What's a simple example that illustrates this method?
What do terms like 128-byte nop sled mean?
C Solutions
Solution 1 - C
Some attacks consist of making the program jump to a specific address and continue running from there. The injected code has to be loaded previously somehow in that exact location.
Stack randomization and other runtime differences may make the address where the program will jump impossible to predict, so the attacker places a NOP sled in a big range of memory. If the program jumps to anywhere into the sled, it will run all the remaining NOPs, doing nothing, and then will run the payload code, just next to the sled.
The reason the attacker uses the NOP sled is to make the target address bigger: the code can jump anywhere in the sled, instead of exactly at the beginning of the injected code.

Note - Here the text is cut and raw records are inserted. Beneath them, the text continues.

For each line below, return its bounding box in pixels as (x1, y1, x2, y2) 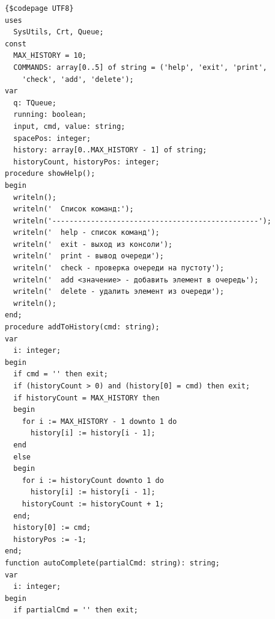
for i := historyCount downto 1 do (22, 476, 164, 485)
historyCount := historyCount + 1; (22, 499, 164, 508)
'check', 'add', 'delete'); (22, 75, 134, 84)
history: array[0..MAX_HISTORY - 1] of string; (13, 146, 207, 155)
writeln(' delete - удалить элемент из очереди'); (13, 287, 225, 296)
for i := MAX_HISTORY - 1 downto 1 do (22, 417, 177, 426)
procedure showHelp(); (5, 169, 95, 178)
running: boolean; (13, 110, 87, 119)
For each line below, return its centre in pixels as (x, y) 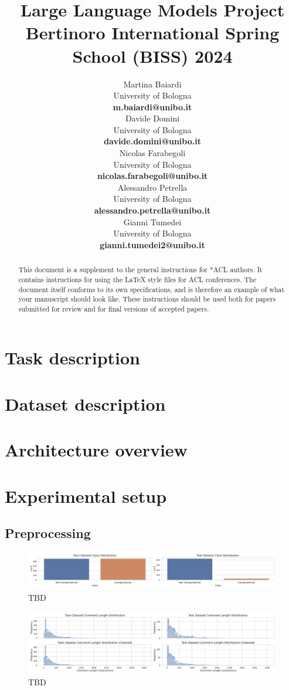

A 128-byte NOP sled is just a group of NOP intructions 128 bytes wide.
NOTE #1: NOP (No-OPeration) is an instruction available in most (all?) architectures that does nothing, other than occupying memory and some runtime.
NOTE #2: in architectures with variable length instructions, a NOP instruction is usually just one byte in length, so it can be used as a convenient instruction padding. Unfortunately, that also makes it easy to do a NOP sled.
Solution 2 - C
To add to rodrigo's explanation - Even with a NOP sled, the approximate location of the buffer in memory must be predicted in advance. One technique for approximating the memory location of is to use nearby stack location as a frame of reference. By subtracting an offset from this location, the relative address of any variable can be obtained.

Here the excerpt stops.